Dissertation Defense

Optical System Identification for Passive Electro-optical Imaging

Joel LeBlanc
3316 EECSMap


A statistical inverse-problem approach is presented for jointly estimating camera blur from aliased data of a known calibration target.  Specifically, a parametric Maximum Likelihood (ML) PSF estimate is derived for characterizing a camera’s optical imperfections through the use of a calibration target in an otherwise loosely controlled environment. The unknown parameters are jointly estimated from data described by a physical forward-imaging model, and this inverse-problem approach allows one to accommodate all of the available sources of information jointly.
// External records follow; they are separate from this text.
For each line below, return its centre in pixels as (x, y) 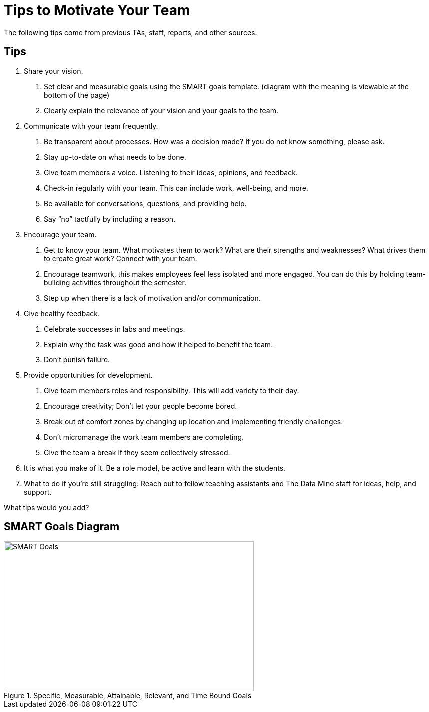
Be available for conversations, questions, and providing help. (145, 203)
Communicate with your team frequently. (91, 126)
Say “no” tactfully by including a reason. (110, 219)
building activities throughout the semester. (115, 282)
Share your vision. (54, 71)
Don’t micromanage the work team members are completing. (144, 437)
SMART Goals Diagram (62, 527)
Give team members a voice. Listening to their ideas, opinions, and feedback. (171, 172)

These sources include knowledge of the forward imaging process, the types and sources of statistical uncertainty, available prior information, and the data itself.  The forward model describes a broad class of imaging systems based on a parameterization with a direct mapping between its parameters and physical imaging phenomena. The imaging perspective, ambient light-levels, target-reflectance, detector gain and offset, quantum-efficiency, and read-noise levels are all treated as nuisance parameters.  The Cram\'{e}r-Rao Bound (CRB) is derived under this joint model, and simulations demonstrate that the proposed estimator achieves near-optimal MSE performance.  Finally, the proposed method is applied to experimental data to validate both the fidelity of the forward-models, as well as to establish the utility of the resulting ML estimates for both system identification and subsequent image restoration.

Chair: Professor Alfred Hero